Evaluating a triple integral Spherical

1. Nov 8, 2013

PsychonautQQ

1. The problem statement, all variables and given/known data
z(x^2+y^2+z^2)^(-3/2) where x^2+y^2+z^2 ≤ 4 and z ≥ 1

3. The attempt at a solution
So spherically this comes down to cos∅sin∅dpdθd∅
p goes from 0 to 2, theta goes from 0 to 2pi, but I don't know how to figure out what ∅ goes from? i'm trying use trig identities but i'm getting the wrong answer, so maybe this don't work since the sphere is curved?

2. Nov 8, 2013

vela

Staff Emeritus
Your limits for $\rho$ aren't correct. For example, consider the part of the z-axis which is inside the solid. It's only the part where 1 ≤ z ≤ 2. This would be inconsistent with $\rho \le 1$, yet your lower limit for $\rho$ is 0.

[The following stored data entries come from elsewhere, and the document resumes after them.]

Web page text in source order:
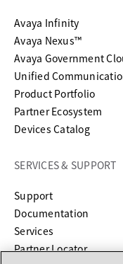
Avaya Infinity
Avaya Nexus™
Avaya Government
Unified
Product Portfolio
Partner Ecosystem
Devices Catalog
SERVICES & SUPPORT
Supportopens in a
Documentation
Services
Partner Locator

In this case, you have cylindrical symmetry, so try drawing a cross section of the surface through, say, the xz plane. You should be able to see pretty easily the limits of $\phi$, and you'll have to figure out the limits of $\rho$ as a function of $\phi$.

3. Nov 8, 2013

haruspex

Given the bounds, it might be easier to handle in cylindrical.